What follows is unexpurgated, unedited material—the uncut version.


Listen to a short medley of sounds from our trek: a babbling brook, a braying mule, ducks and geese, church bells and barking dogs, wind, our own tinkle bells to warn hunters of our presence, and a Spanish pilgrim in Roncesvalles pronouncing the name of that isolated place, the famous medieval abbey where our trek ended: Pilgrimage sound medley


The paperback of Paris to the Pyrenees comes out in April 2014…


Vezelay pilgrimage, Asquins

Hitting the Road Jacques, from Vezelay to Asquins

 

Behind the exquisite chapel called La Cordelle below the ramparts of Vézelay is a Franciscan monastery, France’s first, founded in 1217 by Francis of Assisi himself, one of the many great and good of centuries past to make a pilgrimage to Vézelay. In the tidy monastery’s parking lot were two modern, shiny cars. I wondered if the monks had satellite television and high-speed Internet access, if they bought incunabula and gardening tools off eBay. Part of me said “why not?” The other part knew why not.

In a field across from the monastery the dead, dry stalks of last year’s corn rattled in the wind. Between them grew pale green grass. Had the corn been wheat the scene would have been a good illustration for the Mithraic Mysteries, the cycle of rebirth central to the Asian cult of Mithras and symbolized by the new sheaf of grain. Naturally, the early Christian church fought to suppress Mithriism and triumphed by co-opting the cult.

 

El Camino de Santiago, GR hiking routes in France, trekking in France, Compostela, Vezelay

Which route to follow? Competing trails for pilgrims, trekkers, tourists. Copyright Alison Harris

 

Below the field in the Valley of Asquins a pair of wild hares zigzagged at speed past a crossroads marked with a proliferation of signs: the red-and-white flag of the GR 13 hiking trail-pilgrimage route, the Amis de Saint-Jacques pilgrimage route, and the VTT/FFC mountain bike and French Federation of Cyclists route.

With DNA testing, I told myself, perhaps the French penchant for rivalry will be proven genetic.

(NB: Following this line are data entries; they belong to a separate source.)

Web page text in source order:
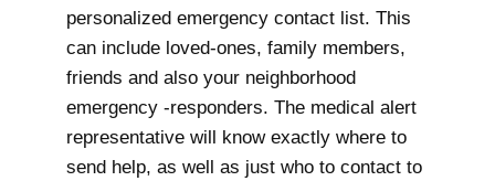
personalized emergency contact list. This
can include loved-ones, family members,
friends and also your neighborhood
emergency -responders. The medical alert
representative will know exactly where to
send help, as well as just who to contact to
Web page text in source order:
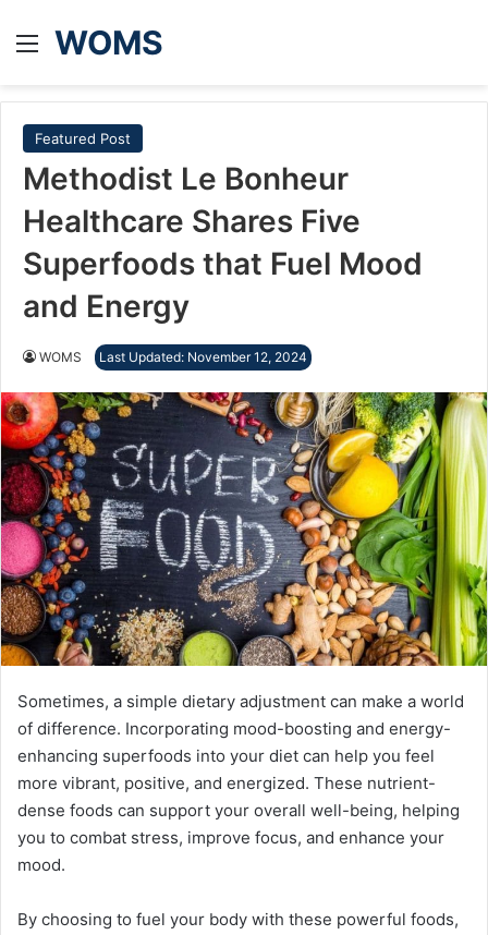
Menu
WOMS
Featured Post
Methodist Le Bonheur
Healthcare Shares Five
Superfoods that Fuel Mood
and Energy
WOMS Last Updated: November 12, 2024
Sometimes, a simple dietary adjustment can make a world
of difference. Incorporating mood-boosting and energy-
enhancing superfoods into your diet can help you feel
more vibrant, positive, and energized. These nutrient-
dense foods can support your overall well-being, helping
you to combat stress, improve focus, and enhance your
mood.
By choosing to fuel your body with these powerful foods,
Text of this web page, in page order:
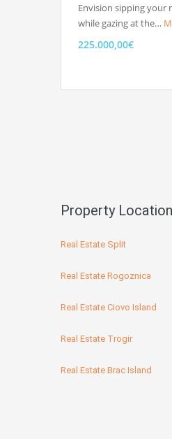
Envision sipping your
while gazing at the…
225.000,00€
Property
Real Estate Split
Real Estate Rogoznica
Real Estate Ciovo Island
Real Estate Trogir
Real Estate Brac Island
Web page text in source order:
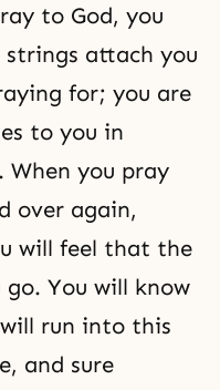
to God, you
strings attach you
for; you are
to you in
When you pray
over again,
will feel that the
You will know
run into this
and sure

Not for nothing the Romans had called the Gauls Galli, which in Latin (and Italian) also means roosters. The proverbial cockiness lives on, and, though the trail signs were a minor manifestation of it, seemed gratuitous in this presumed haven of spirituality. As Caesar said (I am paraphrasing from memory) “The Gauls might have ruled the world had they not forever been at war with each other and ready to sell each other out.”

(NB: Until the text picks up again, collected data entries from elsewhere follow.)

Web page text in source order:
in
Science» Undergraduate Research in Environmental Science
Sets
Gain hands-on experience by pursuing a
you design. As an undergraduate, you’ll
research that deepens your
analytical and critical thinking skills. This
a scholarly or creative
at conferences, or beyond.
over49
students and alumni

Asquins gathers its modest, time-worn stone houses around a church that in its bigness looks out of proportion to its surroundings. We had been told that a village woman named Madame Dizien, in Rue de la Chevrerie, had the church keys, for it could no longer be left open unwatched. There was no priest in the village. Thieves had come too many times, stealing things nailed down or not.

Rue de la Chevrerie sloped down and on it a bespectacled boy of perhaps eight years rode his tiny bicycle. He stopped practically saluted and said bonjour! What’s more he seemed to mean it. Suddenly Asquins felt a long way from Paris.

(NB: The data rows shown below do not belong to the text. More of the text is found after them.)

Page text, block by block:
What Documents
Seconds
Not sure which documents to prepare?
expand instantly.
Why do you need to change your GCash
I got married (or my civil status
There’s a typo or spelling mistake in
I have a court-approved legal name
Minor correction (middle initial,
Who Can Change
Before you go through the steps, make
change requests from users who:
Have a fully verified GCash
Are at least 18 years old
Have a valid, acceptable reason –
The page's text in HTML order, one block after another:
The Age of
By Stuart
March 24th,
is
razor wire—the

A short, mustachioed man of advanced age also stopped what he was doing to greet us. Dapper and proud, he carried a spray canister. He’d been testing it in the gutter. “You have found her,” he said in answer to our query, “the keeper of the keys lives here…” He called out to Madame Dizien. She called back from indoors, saying she’d be out in a minute. Monsieur Dizien rocked on his heels and looked at the liquid in the gutter. It smelled of chemicals. “Eh oui,” he remarked, “it’s herbicide. You’ve got to kill the weeds in the walls. They eat the walls—ils mangent les murs.” If you don’t kill them, he explained mildly, the walls will fall down. Besides, the weeds steal the goodness of the soil from the nasturtiums and honeysuckle. “Round Up,” he confirmed. He pronounced it roondep.

I bit my lip, not wanting to talk water tables and contamination and be the predictable écolo de la ville—the big-city know-it-all environmentalist quick to preach to simple country folk.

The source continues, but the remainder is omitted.